Diversity in America doesn’t favor Republicans in polls: Study

Another reason why GOP may scorn boost in legal immigration.

By Deepak Chitnis

WASHINGTON, DC: A report by the Center for Immigration Studies says that legal immigration into the US has significantly boosted the Democratic Party over the last thirty years, and that the trend will likely continue.

The news is alarming for Republicans, especially in a critical midterm election year in which they hope to usurp control of the Senate and House of Representatives away from a vulnerable Democratic Party. While it’s not exactly shocking to hear that immigrants tend to lean left, what is surprising is the extent to which they have apparently debilitated the Republicans’ chances of winning key elections.

“As the immigrant population has grown, Republican electoral prospects have dimmed, even after controlling for alternative explanations of GOP performance,” said James Gimpel, author of the report and a professor of government at the University of Maryland at College Park, in a statement. “Republicans are right to want to attract Latino voters,” he continued. “But expanding the flow of low-skilled immigrants into an economy ill-suited to promote their upward mobility will be counterproductive.”

According to the report, every time the immigrant share of a large American county increases by 1%, the chances of Republicans winning that county by 0.6%. Legal immigrants into the US totaled nearly 30 million between 1980 and 2012, and have led to a substantial Democratic bias in the nationwide electorate. The report says that these effects are felt pretty much universally around the country, and don’t deviate substantially in places like California, Texas, or Florida. Legal immigration is also expected to continue at about one million per year, further hindering the GOP.

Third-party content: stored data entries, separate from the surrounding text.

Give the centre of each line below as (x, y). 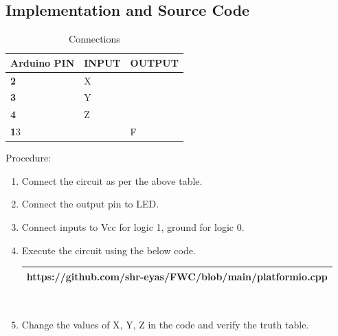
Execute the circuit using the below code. (109, 250)
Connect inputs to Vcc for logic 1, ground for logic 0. (133, 227)
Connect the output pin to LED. (90, 204)
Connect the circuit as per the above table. (112, 180)
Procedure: (29, 158)
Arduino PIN (43, 62)
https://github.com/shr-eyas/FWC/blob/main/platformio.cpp (177, 276)
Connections (94, 39)
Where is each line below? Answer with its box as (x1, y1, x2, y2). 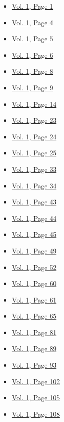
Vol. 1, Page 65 (12, 311, 57, 321)
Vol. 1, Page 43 (12, 197, 57, 207)
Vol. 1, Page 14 (12, 99, 57, 109)
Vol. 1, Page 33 (12, 164, 57, 174)
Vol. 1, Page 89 (12, 343, 57, 354)
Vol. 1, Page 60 (12, 278, 57, 288)
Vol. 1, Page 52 (12, 262, 57, 272)
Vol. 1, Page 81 (12, 327, 57, 337)
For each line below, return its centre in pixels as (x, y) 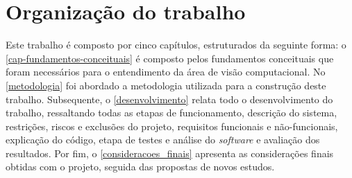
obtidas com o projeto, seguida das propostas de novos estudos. (140, 167)
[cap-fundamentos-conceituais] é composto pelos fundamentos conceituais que (170, 58)
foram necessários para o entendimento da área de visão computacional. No (166, 72)
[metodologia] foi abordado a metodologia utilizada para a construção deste (166, 85)
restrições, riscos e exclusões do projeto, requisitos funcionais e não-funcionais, (172, 126)
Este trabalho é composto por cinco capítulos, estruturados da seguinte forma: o (176, 45)
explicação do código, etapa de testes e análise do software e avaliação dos (163, 140)
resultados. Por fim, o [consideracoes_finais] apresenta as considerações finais (170, 153)
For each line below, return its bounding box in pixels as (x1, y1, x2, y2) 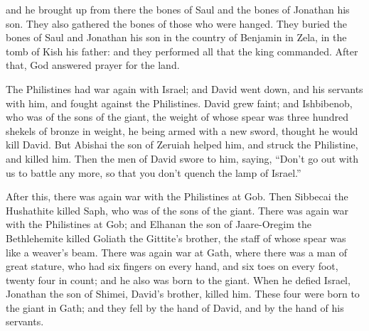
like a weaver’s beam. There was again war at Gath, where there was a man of (6, 244, 347, 259)
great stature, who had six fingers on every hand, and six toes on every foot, (6, 259, 338, 273)
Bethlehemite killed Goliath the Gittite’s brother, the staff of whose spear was (6, 230, 346, 245)
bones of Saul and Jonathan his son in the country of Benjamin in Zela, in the (6, 30, 347, 45)
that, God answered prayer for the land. (6, 58, 180, 72)
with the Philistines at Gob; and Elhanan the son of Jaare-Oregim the (6, 217, 311, 232)
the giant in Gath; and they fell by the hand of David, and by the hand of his (6, 300, 344, 315)
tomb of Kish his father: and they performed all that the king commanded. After (6, 43, 358, 58)
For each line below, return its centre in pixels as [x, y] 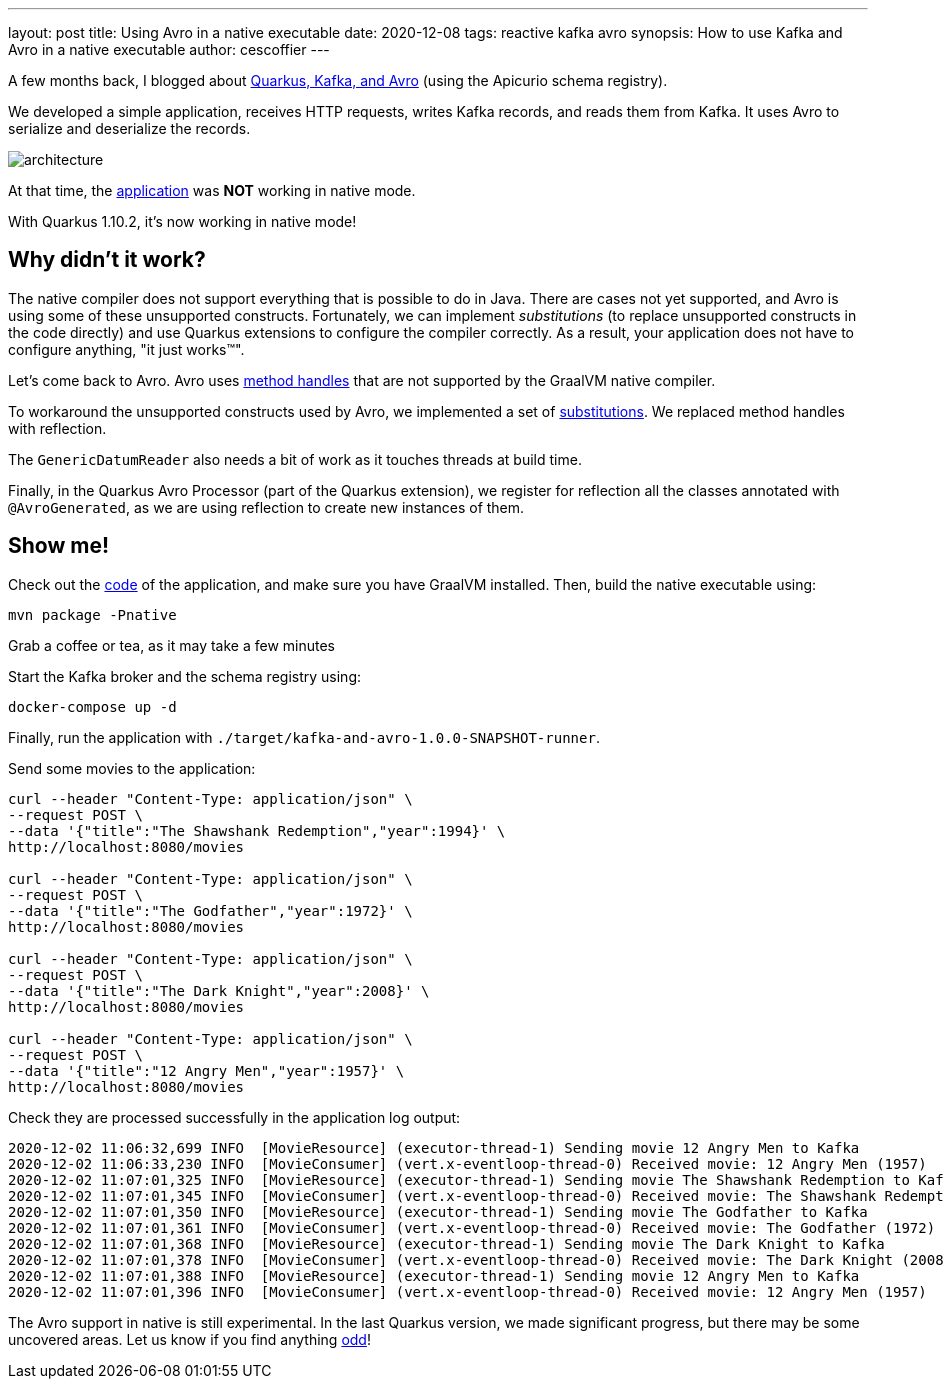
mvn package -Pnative [92, 614]
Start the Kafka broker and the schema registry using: [185, 676]
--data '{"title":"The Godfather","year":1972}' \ [210, 910]
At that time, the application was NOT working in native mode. [212, 190]
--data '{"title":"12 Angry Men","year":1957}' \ [206, 1070]
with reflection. [57, 428]
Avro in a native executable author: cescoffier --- [169, 49]
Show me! [59, 546]
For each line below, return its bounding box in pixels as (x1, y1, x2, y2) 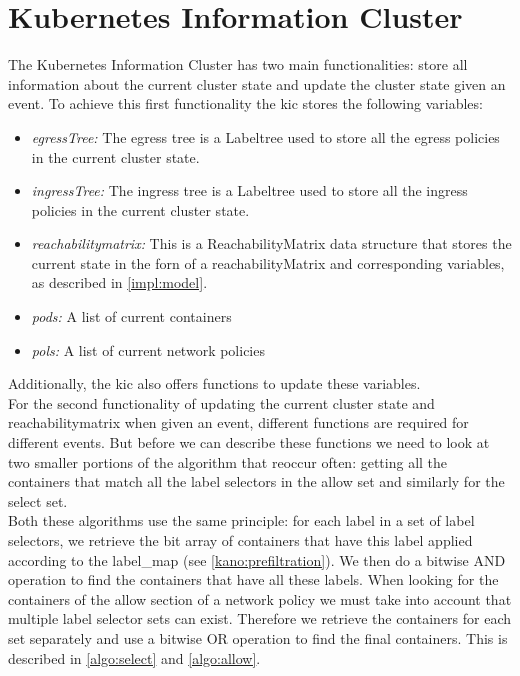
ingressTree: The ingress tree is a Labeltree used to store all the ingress (31, 180, 468, 201)
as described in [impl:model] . (31, 272, 208, 293)
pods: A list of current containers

Latinos and Asians, who make up the majority of legal immigrants, skew heavily progressive and liberal when it comes to issues such as the size and scope of the federal government; this has led to a “two-to-one party identification with Democrats over Republicans” – definitely not something the GOP wants to hear. Income inequality and the low-income statuses of many immigrants also compel them to vote Democrat, as that’s seen as the party that champions the poor.

The report also says that, as certain cities and settlements become heavily saturated with immigrant populations, Republican voters will likely move away from them, creating lopsided Democratic majorities in pockets around the nation.

The Comprehensive Immigration Reform bill, or “Gang of Eight” bill, calls for a substantial increase in legal immigration, which the study says would accelerate the decline of the Republican Party throughout the US. In fact, Gimpel says “The impact of immigration is easily sufficient, by itself, to decide upcoming presidential elections.”

In 2008, the Democratic Party saw 55% support from the immigrant citizen population, and 70.6% support from the immigrant non-citizen population. That’s a far cry from the Republicans, which only got 30.9% support from immigrant citizens, and a paltry 15.9% from immigrant non-citizens.

The numbers didn’t change much four years later, during the 2012 elections. Immigrant citizens favored Democrats 62.5% of the time, while choosing the GOP just 24.6%. Immigrant non-citizens had 60.4% support for the left, and only 16.8% for the right.

Republicans continue to scramble to find a way for immigration reform to get pushed through this year, but it remains to be seen if all their behind-the-scenes effort will produce actual results in 2014. For now, the findings of this report seem to indicate that diversity in America is not a friend of the GOP, and the party will either need to re-think its strategy in the coming months and years, or get ready for inevitable dissolution.